===== Extracted records

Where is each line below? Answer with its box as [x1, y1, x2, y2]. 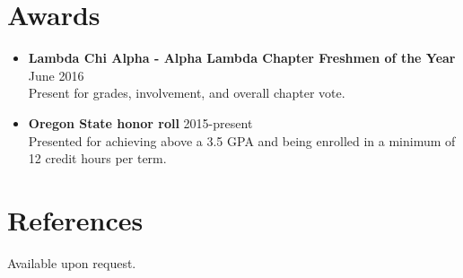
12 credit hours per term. [28, 149, 167, 168]
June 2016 [28, 65, 84, 84]
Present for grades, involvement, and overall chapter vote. [28, 83, 345, 102]
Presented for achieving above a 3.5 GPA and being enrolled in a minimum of [28, 131, 456, 150]
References [7, 201, 144, 238]
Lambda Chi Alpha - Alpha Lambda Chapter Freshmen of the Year [28, 48, 456, 67]
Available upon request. [7, 253, 136, 272]
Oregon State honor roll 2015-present [28, 113, 253, 132]
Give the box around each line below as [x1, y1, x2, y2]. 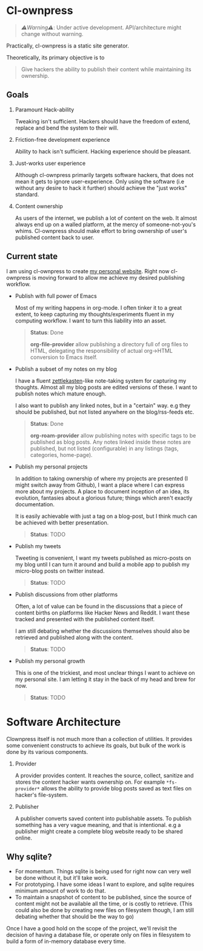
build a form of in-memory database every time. [6, 938, 126, 945]
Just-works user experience [15, 159, 86, 167]
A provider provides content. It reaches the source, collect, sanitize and [15, 772, 194, 779]
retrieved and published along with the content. [15, 633, 133, 641]
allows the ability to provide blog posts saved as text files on [41, 784, 192, 792]
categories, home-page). [30, 451, 93, 458]
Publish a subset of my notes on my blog [15, 365, 117, 372]
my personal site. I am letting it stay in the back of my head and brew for [15, 675, 196, 683]
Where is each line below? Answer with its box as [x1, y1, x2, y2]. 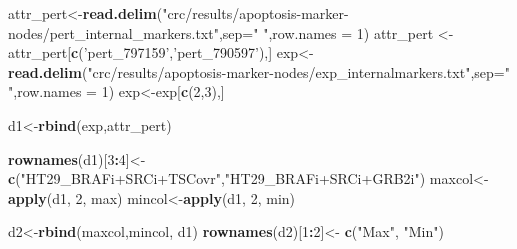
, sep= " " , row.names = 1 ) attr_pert [218, 22, 434, 43]
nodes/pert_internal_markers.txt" [8, 22, 219, 43]
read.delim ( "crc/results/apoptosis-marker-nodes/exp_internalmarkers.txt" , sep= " [8, 61, 510, 82]
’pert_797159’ [83, 42, 170, 63]
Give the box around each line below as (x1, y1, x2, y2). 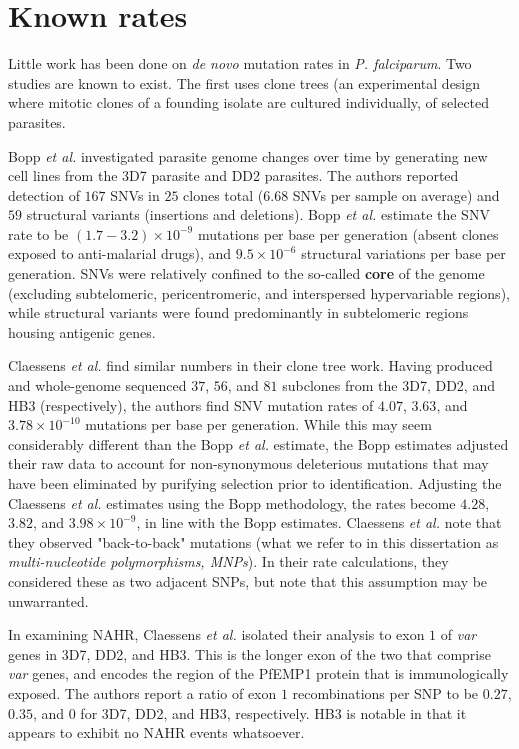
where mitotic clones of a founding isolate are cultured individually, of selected (8, 92, 490, 113)
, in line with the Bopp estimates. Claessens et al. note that (136, 512, 502, 533)
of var (440, 624, 477, 645)
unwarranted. (8, 590, 89, 611)
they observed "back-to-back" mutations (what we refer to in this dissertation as (8, 531, 499, 552)
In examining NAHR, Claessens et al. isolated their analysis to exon (8, 624, 425, 645)
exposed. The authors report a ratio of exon (8, 682, 277, 703)
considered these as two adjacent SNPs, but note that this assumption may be (8, 570, 488, 591)
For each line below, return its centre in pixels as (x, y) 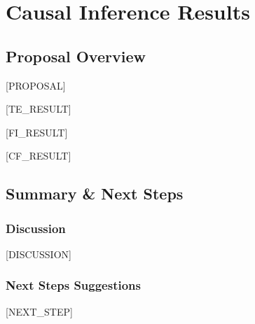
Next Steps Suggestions (73, 285)
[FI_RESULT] (37, 132)
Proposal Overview (76, 56)
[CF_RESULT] (39, 156)
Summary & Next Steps (95, 193)
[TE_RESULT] (39, 109)
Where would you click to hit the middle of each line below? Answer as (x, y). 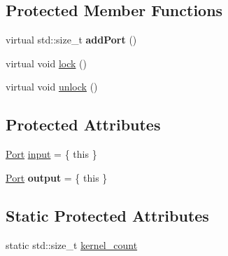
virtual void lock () (46, 63)
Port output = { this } (57, 177)
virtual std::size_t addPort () (71, 40)
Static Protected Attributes (107, 215)
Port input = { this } (51, 154)
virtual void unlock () (52, 87)
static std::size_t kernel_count (72, 244)
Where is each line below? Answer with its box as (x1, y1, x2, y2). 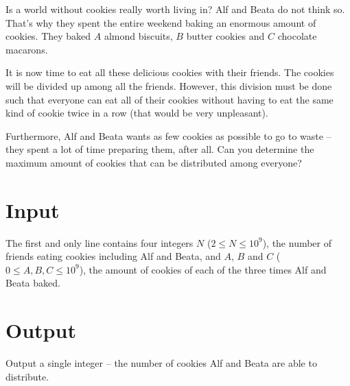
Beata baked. (5, 276, 60, 290)
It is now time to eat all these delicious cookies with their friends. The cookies (5, 65, 334, 80)
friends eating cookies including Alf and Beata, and (5, 249, 221, 263)
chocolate (277, 29, 317, 43)
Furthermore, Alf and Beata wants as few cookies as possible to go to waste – (5, 128, 331, 143)
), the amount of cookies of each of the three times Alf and (79, 262, 327, 276)
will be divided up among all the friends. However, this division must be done (5, 78, 332, 93)
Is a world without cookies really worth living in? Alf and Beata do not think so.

==========

What you have to do: The response should consist of the lines above from the first through the one containing "References [7, 201, 144, 238]", transcribed exactly, with every picture left out.

Answer space:
Where is each line below? Answer with its box as [x1, y1, x2, y2]. 
12 credit hours per term. [28, 149, 167, 168]
June 2016 [28, 65, 84, 84]
Present for grades, involvement, and overall chapter vote. [28, 83, 345, 102]
Presented for achieving above a 3.5 GPA and being enrolled in a minimum of [28, 131, 456, 150]
References [7, 201, 144, 238]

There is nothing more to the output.